• **TASK TO COMPLETE**: A faithful copy is needed. Set down all of the data below exactly.

- Opening Delimiter -

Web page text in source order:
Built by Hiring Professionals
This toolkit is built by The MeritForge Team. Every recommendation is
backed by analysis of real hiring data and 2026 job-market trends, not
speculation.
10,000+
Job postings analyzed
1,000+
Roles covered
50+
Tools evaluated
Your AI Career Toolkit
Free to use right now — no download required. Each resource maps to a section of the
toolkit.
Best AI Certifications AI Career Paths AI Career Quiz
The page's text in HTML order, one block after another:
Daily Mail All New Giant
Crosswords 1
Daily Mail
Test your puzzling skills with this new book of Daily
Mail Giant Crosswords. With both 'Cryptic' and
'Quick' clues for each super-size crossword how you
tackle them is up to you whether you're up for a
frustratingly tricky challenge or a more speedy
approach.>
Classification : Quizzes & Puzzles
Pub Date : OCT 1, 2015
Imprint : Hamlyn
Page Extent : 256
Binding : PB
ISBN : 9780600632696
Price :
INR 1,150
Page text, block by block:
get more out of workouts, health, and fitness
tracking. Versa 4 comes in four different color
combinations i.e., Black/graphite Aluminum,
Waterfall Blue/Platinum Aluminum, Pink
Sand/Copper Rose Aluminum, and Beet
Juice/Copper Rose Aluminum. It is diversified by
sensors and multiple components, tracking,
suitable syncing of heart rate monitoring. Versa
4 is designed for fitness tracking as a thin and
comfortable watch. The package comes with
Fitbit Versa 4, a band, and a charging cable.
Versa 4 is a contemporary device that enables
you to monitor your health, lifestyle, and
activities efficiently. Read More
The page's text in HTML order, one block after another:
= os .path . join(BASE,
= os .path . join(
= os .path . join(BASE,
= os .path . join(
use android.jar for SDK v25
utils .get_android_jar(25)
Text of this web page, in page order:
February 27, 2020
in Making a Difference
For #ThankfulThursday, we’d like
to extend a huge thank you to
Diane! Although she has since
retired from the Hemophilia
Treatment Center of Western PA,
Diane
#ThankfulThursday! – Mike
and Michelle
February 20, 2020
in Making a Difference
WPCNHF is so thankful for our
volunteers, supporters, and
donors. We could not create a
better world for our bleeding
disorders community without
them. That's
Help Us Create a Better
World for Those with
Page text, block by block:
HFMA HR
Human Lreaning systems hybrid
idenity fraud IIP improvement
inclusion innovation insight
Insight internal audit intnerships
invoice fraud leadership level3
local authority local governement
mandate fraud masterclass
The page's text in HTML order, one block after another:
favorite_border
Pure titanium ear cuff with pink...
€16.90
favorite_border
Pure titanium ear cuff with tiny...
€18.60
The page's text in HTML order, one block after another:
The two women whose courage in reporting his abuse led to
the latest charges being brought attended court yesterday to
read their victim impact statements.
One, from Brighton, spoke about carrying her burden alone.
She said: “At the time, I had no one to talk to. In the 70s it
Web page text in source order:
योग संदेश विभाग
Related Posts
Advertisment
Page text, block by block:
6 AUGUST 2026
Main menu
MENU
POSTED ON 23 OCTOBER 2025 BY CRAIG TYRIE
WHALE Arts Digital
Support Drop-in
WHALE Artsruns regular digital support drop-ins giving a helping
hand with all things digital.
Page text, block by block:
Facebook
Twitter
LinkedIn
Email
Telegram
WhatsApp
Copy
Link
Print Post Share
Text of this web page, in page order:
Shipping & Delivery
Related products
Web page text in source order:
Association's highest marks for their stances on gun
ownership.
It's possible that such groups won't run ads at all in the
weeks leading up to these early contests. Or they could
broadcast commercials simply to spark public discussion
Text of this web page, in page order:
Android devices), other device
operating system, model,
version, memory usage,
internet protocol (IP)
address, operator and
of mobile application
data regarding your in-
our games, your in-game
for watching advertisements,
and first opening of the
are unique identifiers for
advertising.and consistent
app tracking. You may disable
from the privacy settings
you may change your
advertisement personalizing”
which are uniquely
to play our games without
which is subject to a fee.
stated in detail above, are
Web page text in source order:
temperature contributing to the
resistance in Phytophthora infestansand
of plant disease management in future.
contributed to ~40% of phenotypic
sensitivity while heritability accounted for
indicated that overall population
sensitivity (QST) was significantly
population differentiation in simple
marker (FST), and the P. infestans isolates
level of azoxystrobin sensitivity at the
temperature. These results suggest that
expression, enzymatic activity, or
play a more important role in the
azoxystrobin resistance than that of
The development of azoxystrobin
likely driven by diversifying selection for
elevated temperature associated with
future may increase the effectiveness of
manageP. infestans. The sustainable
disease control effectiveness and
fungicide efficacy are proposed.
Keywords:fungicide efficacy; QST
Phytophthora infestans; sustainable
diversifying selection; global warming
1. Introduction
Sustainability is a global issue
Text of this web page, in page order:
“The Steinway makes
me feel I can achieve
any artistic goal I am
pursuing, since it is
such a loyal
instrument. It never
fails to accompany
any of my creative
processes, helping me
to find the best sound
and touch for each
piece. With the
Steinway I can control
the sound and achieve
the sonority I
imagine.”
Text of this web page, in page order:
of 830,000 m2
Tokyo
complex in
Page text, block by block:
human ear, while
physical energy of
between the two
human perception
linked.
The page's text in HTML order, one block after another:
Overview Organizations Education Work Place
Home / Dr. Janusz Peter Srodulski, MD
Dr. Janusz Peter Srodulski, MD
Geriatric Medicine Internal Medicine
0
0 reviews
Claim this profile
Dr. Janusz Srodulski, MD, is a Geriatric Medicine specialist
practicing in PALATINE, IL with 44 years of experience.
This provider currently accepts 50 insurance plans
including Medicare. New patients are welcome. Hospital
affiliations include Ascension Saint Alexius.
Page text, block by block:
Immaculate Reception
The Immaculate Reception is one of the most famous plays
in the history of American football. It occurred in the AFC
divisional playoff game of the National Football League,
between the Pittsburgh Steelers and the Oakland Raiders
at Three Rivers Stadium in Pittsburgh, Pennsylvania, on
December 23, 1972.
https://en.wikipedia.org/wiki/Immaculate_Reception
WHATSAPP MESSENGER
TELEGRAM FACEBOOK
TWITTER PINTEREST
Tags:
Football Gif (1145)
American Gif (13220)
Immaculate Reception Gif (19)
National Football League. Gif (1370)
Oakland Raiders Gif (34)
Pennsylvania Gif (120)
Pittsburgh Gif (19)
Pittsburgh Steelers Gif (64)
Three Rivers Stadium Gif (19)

- Closing Delimiter -

• **COMPLETED EXERCISE**:
Web page text in source order:
Built by Hiring Professionals
This toolkit is built by The MeritForge Team. Every recommendation is
backed by analysis of real hiring data and 2026 job-market trends, not
speculation.
10,000+
Job postings analyzed
1,000+
Roles covered
50+
Tools evaluated
Your AI Career Toolkit
Free to use right now — no download required. Each resource maps to a section of the
toolkit.
Best AI Certifications AI Career Paths AI Career Quiz
The page's text in HTML order, one block after another:
Daily Mail All New Giant
Crosswords 1
Daily Mail
Test your puzzling skills with this new book of Daily
Mail Giant Crosswords. With both 'Cryptic' and
'Quick' clues for each super-size crossword how you
tackle them is up to you whether you're up for a
frustratingly tricky challenge or a more speedy
approach.>
Classification : Quizzes & Puzzles
Pub Date : OCT 1, 2015
Imprint : Hamlyn
Page Extent : 256
Binding : PB
ISBN : 9780600632696
Price :
INR 1,150
Page text, block by block:
get more out of workouts, health, and fitness
tracking. Versa 4 comes in four different color
combinations i.e., Black/graphite Aluminum,
Waterfall Blue/Platinum Aluminum, Pink
Sand/Copper Rose Aluminum, and Beet
Juice/Copper Rose Aluminum. It is diversified by
sensors and multiple components, tracking,
suitable syncing of heart rate monitoring. Versa
4 is designed for fitness tracking as a thin and
comfortable watch. The package comes with
Fitbit Versa 4, a band, and a charging cable.
Versa 4 is a contemporary device that enables
you to monitor your health, lifestyle, and
activities efficiently. Read More
The page's text in HTML order, one block after another:
= os .path . join(BASE,
= os .path . join(
= os .path . join(BASE,
= os .path . join(
use android.jar for SDK v25
utils .get_android_jar(25)
Text of this web page, in page order:
February 27, 2020
in Making a Difference
For #ThankfulThursday, we’d like
to extend a huge thank you to
Diane! Although she has since
retired from the Hemophilia
Treatment Center of Western PA,
Diane
#ThankfulThursday! – Mike
and Michelle
February 20, 2020
in Making a Difference
WPCNHF is so thankful for our
volunteers, supporters, and
donors. We could not create a
better world for our bleeding
disorders community without
them. That's
Help Us Create a Better
World for Those with
Page text, block by block:
HFMA HR
Human Lreaning systems hybrid
idenity fraud IIP improvement
inclusion innovation insight
Insight internal audit intnerships
invoice fraud leadership level3
local authority local governement
mandate fraud masterclass
The page's text in HTML order, one block after another:
favorite_border
Pure titanium ear cuff with pink...
€16.90
favorite_border
Pure titanium ear cuff with tiny...
€18.60
The page's text in HTML order, one block after another:
The two women whose courage in reporting his abuse led to
the latest charges being brought attended court yesterday to
read their victim impact statements.
One, from Brighton, spoke about carrying her burden alone.
She said: “At the time, I had no one to talk to. In the 70s it
Web page text in source order:
योग संदेश विभाग
Related Posts
Advertisment
Page text, block by block:
6 AUGUST 2026
Main menu
MENU
POSTED ON 23 OCTOBER 2025 BY CRAIG TYRIE
WHALE Arts Digital
Support Drop-in
WHALE Artsruns regular digital support drop-ins giving a helping
hand with all things digital.
Page text, block by block:
Facebook
Twitter
LinkedIn
Email
Telegram
WhatsApp
Copy
Link
Print Post Share
Text of this web page, in page order:
Shipping & Delivery
Related products
Web page text in source order:
Association's highest marks for their stances on gun
ownership.
It's possible that such groups won't run ads at all in the
weeks leading up to these early contests. Or they could
broadcast commercials simply to spark public discussion
Text of this web page, in page order:
Android devices), other device
operating system, model,
version, memory usage,
internet protocol (IP)
address, operator and
of mobile application
data regarding your in-
our games, your in-game
for watching advertisements,
and first opening of the
are unique identifiers for
advertising.and consistent
app tracking. You may disable
from the privacy settings
you may change your
advertisement personalizing”
which are uniquely
to play our games without
which is subject to a fee.
stated in detail above, are
Web page text in source order:
temperature contributing to the
resistance in Phytophthora infestansand
of plant disease management in future.
contributed to ~40% of phenotypic
sensitivity while heritability accounted for
indicated that overall population
sensitivity (QST) was significantly
population differentiation in simple
marker (FST), and the P. infestans isolates
level of azoxystrobin sensitivity at the
temperature. These results suggest that
expression, enzymatic activity, or
play a more important role in the
azoxystrobin resistance than that of
The development of azoxystrobin
likely driven by diversifying selection for
elevated temperature associated with
future may increase the effectiveness of
manageP. infestans. The sustainable
disease control effectiveness and
fungicide efficacy are proposed.
Keywords:fungicide efficacy; QST
Phytophthora infestans; sustainable
diversifying selection; global warming
1. Introduction
Sustainability is a global issue
Text of this web page, in page order:
“The Steinway makes
me feel I can achieve
any artistic goal I am
pursuing, since it is
such a loyal
instrument. It never
fails to accompany
any of my creative
processes, helping me
to find the best sound
and touch for each
piece. With the
Steinway I can control
the sound and achieve
the sonority I
imagine.”
Text of this web page, in page order:
of 830,000 m2
Tokyo
complex in
Page text, block by block:
human ear, while
physical energy of
between the two
human perception
linked.
The page's text in HTML order, one block after another:
Overview Organizations Education Work Place
Home / Dr. Janusz Peter Srodulski, MD
Dr. Janusz Peter Srodulski, MD
Geriatric Medicine Internal Medicine
0
0 reviews
Claim this profile
Dr. Janusz Srodulski, MD, is a Geriatric Medicine specialist
practicing in PALATINE, IL with 44 years of experience.
This provider currently accepts 50 insurance plans
including Medicare. New patients are welcome. Hospital
affiliations include Ascension Saint Alexius.
Page text, block by block:
Immaculate Reception
The Immaculate Reception is one of the most famous plays
in the history of American football. It occurred in the AFC
divisional playoff game of the National Football League,
between the Pittsburgh Steelers and the Oakland Raiders
at Three Rivers Stadium in Pittsburgh, Pennsylvania, on
December 23, 1972.
https://en.wikipedia.org/wiki/Immaculate_Reception
WHATSAPP MESSENGER
TELEGRAM FACEBOOK
TWITTER PINTEREST
Tags:
Football Gif (1145)
American Gif (13220)
Immaculate Reception Gif (19)
National Football League. Gif (1370)
Oakland Raiders Gif (34)
Pennsylvania Gif (120)
Pittsburgh Gif (19)
Pittsburgh Steelers Gif (64)
Three Rivers Stadium Gif (19)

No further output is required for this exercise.